The machine runs pretty faultlessly aside from taking a little while to warm up on cold/windy days. Once it's hot it will turn out great tasting shots as fast as you can dose and tamp. If the machine has been sitting for a while it sometimes needs a flush of hot water through the groups to warm everything up again. Our brew parameters are typically as follows - 14g coffee in a regular italian sized double basket, single-pull to brew ~23-24g in 28-30 seconds. I don't have the ability to measure our brew temperatures but with boiler water of 1.35-1.4bar and coffee with next to no bitterness I think they are towards the lower bounds, but we dial the brew parameters throughout the day based on taste. We hardly ever have a shot come out burnt or over extracted - but there is some room to play with brew temps on the fly as you can either start the shot immediately after preinfusion has slowed (hotter brew temp) or leave the water to cool in the group before releasing the lever (cooler brew temps).

This brew ratio works particularly well with milk but at 0.58 could be described as a short double espresso, the taste profile i would describe as like smooth dark chocolate in a cup, though as the Lusty glaze espresso ages it takes on a more mellow fruited tone as the roast notes diminish. My favourite way to drink our regular espresso is as a double shot minature latte served in a 4oz espresso cup. Our espresso is traditional in it's proportions and if extracted well tastes like the flavours from a filter coffee distilled and concentrated into ~30ml volume. It's not a taste explosion but it is drinkable with a straight face.
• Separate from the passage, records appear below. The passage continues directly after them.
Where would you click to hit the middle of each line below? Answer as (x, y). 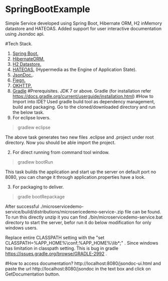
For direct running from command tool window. (61, 152)
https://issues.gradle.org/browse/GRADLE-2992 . (56, 253)
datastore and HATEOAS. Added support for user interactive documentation (83, 28)
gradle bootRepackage (41, 196)
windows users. (22, 228)
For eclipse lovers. (32, 117)
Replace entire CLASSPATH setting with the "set (55, 237)
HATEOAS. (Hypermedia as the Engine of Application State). (74, 69)
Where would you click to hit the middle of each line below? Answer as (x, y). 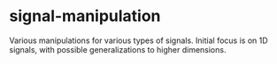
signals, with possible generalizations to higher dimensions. (118, 49)
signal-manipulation (85, 16)
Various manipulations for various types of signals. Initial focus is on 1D (138, 40)

I do like to mess around with the triple bottomless PF for a more 'third wave' style ristretto now and again, but our customers are pretty happy with what we're doing right now


----------



## koffie (Sep 22, 2011)

double post, oops


----------



## Doctorespresso (Sep 15, 2011)

I know Frank as well, he came to see us at the coffee exhibition in London and if we need advise for parts of lever gaggia, he is a fan of them.

Your coffee machine is very nice, but having the spanish gaggia lever is not helping to hold the hit, they don't have the same metal quantity of the italians ( each head weight at least 20 kgs) and the springs are less stronger.

You could increase the steam pressure but then the heads will come too hot.

But you have already known this.

Let's stay in touch!

Vanessa as doctor espresso


----------



## Doctorespresso (Sep 15, 2011)

gaggia tipo America, personalized to our needs and to the modern quality standards!


----------



## Doctorespresso (Sep 15, 2011)

Guys, this the our new gaggia that it is still work in progress, what do think of the blue lights in the back.? We could repair the original part and we came with this idea!


----------



## Dalehead farm (Apr 15, 2012)

I have the chance to buy a Gaggia Gx two group machine that needs some restoration work.

Does anyone know where parts are available in the Uk ?

I have found companies in the USA and Australia but I wondered if there is anywhere a bit closer to home.


----------



## MikeHag (Mar 13, 2011)

Try http://doctorespresso.co.uk/


----------